Full text search using DB2 for i requires that OmniFind Text Search Server for DB2 for i (5733-OMF) be installed. Although the OmniFind product is provided at no additional charge, it's not shipped as part of the base operating system and must be ordered separately (product 5733-OMF). OmniFind Text Search Server for DB2 for i is available starting with DB2 for i 6.1. Additionally, the capabilities of the product have been significantly enhanced in the V1R2 release available for DB2 for i 7.1.
Figure 1 illustrates an example SQL schema; a human resource department might use this schema to recruit prospective new employees. For simplicity, this model assumes that each applicant has a name and resume, and applies for exactly one position in the company. The resume column in the applicant table is a BLOB column that contains the applicants' resumes; the resumes are stored as unstructured text, using common formats such as Microsoft Word, PDF, OpenOffice, Rich Text Format (RTF), etc. The position table contains the title, department, and a unique job code for each position.
Figure 1: This is the RESUME_APP schema for a human resources application.

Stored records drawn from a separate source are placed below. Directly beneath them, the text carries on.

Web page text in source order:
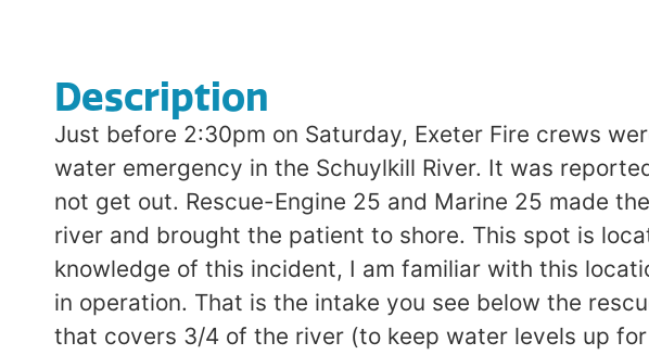
Description
Just before 2:30pm on Saturday, Exeter Fire crews
water emergency in the Schuylkill River. It was
not get out. Rescue-Engine 25 and Marine 25 made
river and brought the patient to shore. This spot is
knowledge of this incident, I am familiar with this
in operation. That is the intake you see below the
that covers 3/4 of the river (to keep water levels up

Using this model, it's straightforward to write an SQL query that returns all of the applicants that have applied for a specific position in the company. Listing 1 shows an SQL query that that could be utilized within a web service. The query returns applicants that have applied for a specific job (using the job's code). The result set contains columns for the applicant's name and a URL that might be used by the user of the service to retrieve the applicant's resume. This example assumes that the web service to retrieve the resume document already exists and that the URL for the service has the form http://www.example.com/applicant_resume/applicant_id where applicant_id is the applicant_id column's value from the applicant table.
SELECT
applicant.name AS "Applicant Name",
'http://www.example.com/applicant_resume/' ||
CAST(applicant.applicant_id AS VARCHAR(10)) AS "Resume URL"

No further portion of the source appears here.